Finding Strength in Solitude
In a hyper-connected and increasingly fast-paced business world, solitude is an art that often possesses little appreciation. Most associate solitude solely with those who are introverted, antisocial, or experiencing loneliness. Solitude carries a negative connotation, and it is often viewed as a waste of time in an environment where individuals are expected to be constantly networking and maximizing relationships, and where staying socially connected is a necessity. However, I believe that everyone (even you, extroverts) can benefit from taking time alone to be introspective. Intentional solitude not only improves mental health and confidence but also helps better prepare you to interact more authentically and intentionally within social settings.
Before embarking on a regular practice of solitude, it is important to make the distinction between solitude and isolation. These terms are often mistakenly used interchangeably but are in fact quite different. Isolation, like solitude, is associated with the state of being alone, though both can be self-inflicted. The key distinction between solitude and isolation is that solitude is an intentional choice, made out of an individual’s desire to be by themselves in order to better themselves. Isolation, however, is associated with loneliness, and can become seriously harmful. Solitude is vastly different. It is about making an effort to be comfortable with spending time alone in a productive way. It is taking clear steps to be self-reflective and discover who you really are at your core- discovering what your needs are, and how best to serve them.
Taking time to be in solitude can help build self-esteem, because it can help you gain clarity regarding your identity and goals, without worrying about or relying on external factors. Through time spent in solitude, you develop a unique ability to turn completely inward and start to understand yourself on a deeper level. This can be through meditation, journaling, taking a walk in nature, or simply sitting with your thoughts and letting your mind wander, without worrying about what other people think. When you take the time to truly get to know yourself, you are less likely to allow your identity to be shaken by others’ perceptions of what you should be, and less likely to ignore your true desires and values in order to please other people. You thus discover new interests and new pursuits that come directly from the core. Solitude allows you to become more secure in yourself, which enables you to carry yourself more confidently. There is great strength that comes from developing this security in your identity.
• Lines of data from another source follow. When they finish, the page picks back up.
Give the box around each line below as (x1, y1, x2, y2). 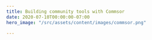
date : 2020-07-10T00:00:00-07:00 (6, 14, 90, 20)
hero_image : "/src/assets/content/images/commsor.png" (6, 19, 147, 25)
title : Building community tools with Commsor (6, 8, 125, 15)
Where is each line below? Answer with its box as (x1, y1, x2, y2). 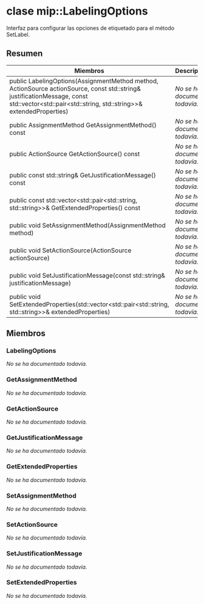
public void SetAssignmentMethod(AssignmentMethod (9, 221, 166, 229)
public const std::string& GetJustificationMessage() (9, 171, 157, 179)
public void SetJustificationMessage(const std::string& (9, 271, 166, 280)
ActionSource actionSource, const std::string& (9, 84, 141, 92)
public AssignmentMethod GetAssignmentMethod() (9, 120, 157, 129)
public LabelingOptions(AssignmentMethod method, (9, 77, 159, 85)
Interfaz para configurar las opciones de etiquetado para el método (6, 24, 175, 32)
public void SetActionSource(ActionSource (9, 246, 132, 255)
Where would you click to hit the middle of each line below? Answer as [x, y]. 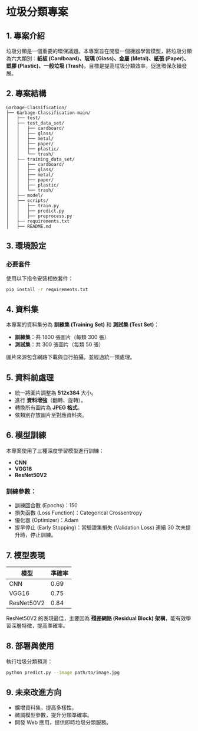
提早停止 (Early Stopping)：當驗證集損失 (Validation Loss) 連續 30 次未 [100, 528]
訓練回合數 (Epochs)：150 [46, 505]
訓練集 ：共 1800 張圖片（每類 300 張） [62, 337]
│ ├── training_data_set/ [41, 159]
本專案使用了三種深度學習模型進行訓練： [55, 451]
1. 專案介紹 [26, 36]
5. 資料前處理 [30, 378]
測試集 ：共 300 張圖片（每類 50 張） [59, 345]
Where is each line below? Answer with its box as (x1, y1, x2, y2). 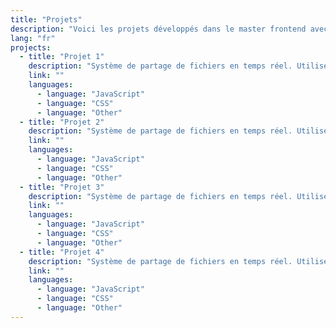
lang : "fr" (10, 33, 56, 43)
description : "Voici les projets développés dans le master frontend (10, 24, 307, 34)
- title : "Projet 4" (19, 247, 105, 257)
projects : (10, 42, 52, 53)
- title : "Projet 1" (19, 52, 105, 62)
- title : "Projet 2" (19, 117, 105, 127)
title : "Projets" (10, 14, 83, 25)
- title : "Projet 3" (19, 182, 105, 192)
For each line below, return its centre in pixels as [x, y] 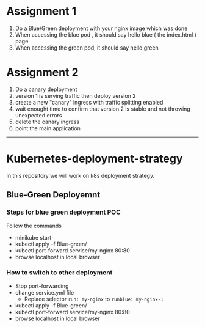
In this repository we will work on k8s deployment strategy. [80, 175]
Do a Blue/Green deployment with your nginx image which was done [101, 28]
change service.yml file [45, 292]
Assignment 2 [42, 72]
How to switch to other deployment [59, 273]
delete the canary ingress [47, 122]
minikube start [33, 237]
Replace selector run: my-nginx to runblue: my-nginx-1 [94, 299]

Intentional solitude can also improve social relationships and how you engage with others. Expecting to be “on” all of the time and to endlessly perform in social and professional settings without taking time to properly rest and recharge is unhealthy, and unrealistic. By spending time with yourself, you are able to better reflect on your interactions and relationships. You will avoid encountering stress and burnout, and develop a greater appreciation for the time you do spend with others. It prepares you for more positive and healthy social interactions, for when you have time in solitude, you are able to identify your stressors and regulate your emotions. In this way, you are more present and fully engage with the people around you without being held back by emotional exhaustion.
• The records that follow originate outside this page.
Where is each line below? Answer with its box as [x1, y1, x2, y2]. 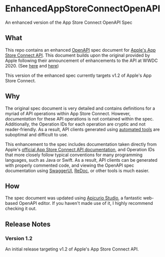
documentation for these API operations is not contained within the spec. [5, 116, 154, 122]
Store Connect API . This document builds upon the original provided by [5, 52, 150, 58]
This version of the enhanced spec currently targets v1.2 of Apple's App [5, 72, 152, 78]
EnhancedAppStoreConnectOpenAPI [5, 3, 161, 14]
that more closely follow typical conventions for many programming [5, 152, 143, 158]
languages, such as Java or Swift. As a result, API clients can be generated [5, 157, 158, 163]
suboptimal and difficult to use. [5, 131, 68, 137]
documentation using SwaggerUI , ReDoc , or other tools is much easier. [5, 167, 150, 174]
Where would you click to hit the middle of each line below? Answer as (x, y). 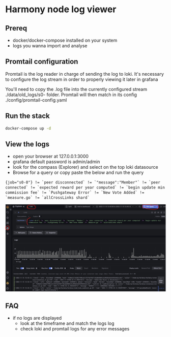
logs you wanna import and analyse (50, 46)
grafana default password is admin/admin (56, 162)
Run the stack (27, 116)
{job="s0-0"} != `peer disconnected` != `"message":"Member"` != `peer (83, 182)
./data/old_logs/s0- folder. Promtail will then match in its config (71, 95)
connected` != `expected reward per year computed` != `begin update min (85, 188)
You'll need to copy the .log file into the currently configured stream (76, 89)
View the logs (27, 144)
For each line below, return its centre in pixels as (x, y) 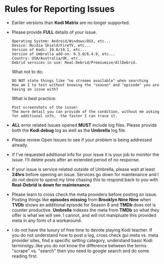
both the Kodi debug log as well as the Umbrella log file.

As you begin to cultivate this practice of solitude, have patience for yourself. For many, especially those for whom solitude is not a natural part of their current recharge system, it can seem daunting or even impossible. It is important to start slowly, such as setting aside even a few minutes each day for your intentional alone time. This can be built up to a few hours a week, at whatever pace makes you feel most comfortable. Don’t be afraid to sit in discomfort, however, as this is where growth and progress often result from. Finally, remember that everything should be done in balance. Each person’s incorporation of a practice of solitude will look different, and that is how it should be.There are benefits from spending time in solitude and with others, and one will not be fulfilled by just doing one or the other. How you choose to balance your time is up to you, as ultimately, solitude is about finding the best practices to improve your life, without the need to compare yourself to others’ journeys.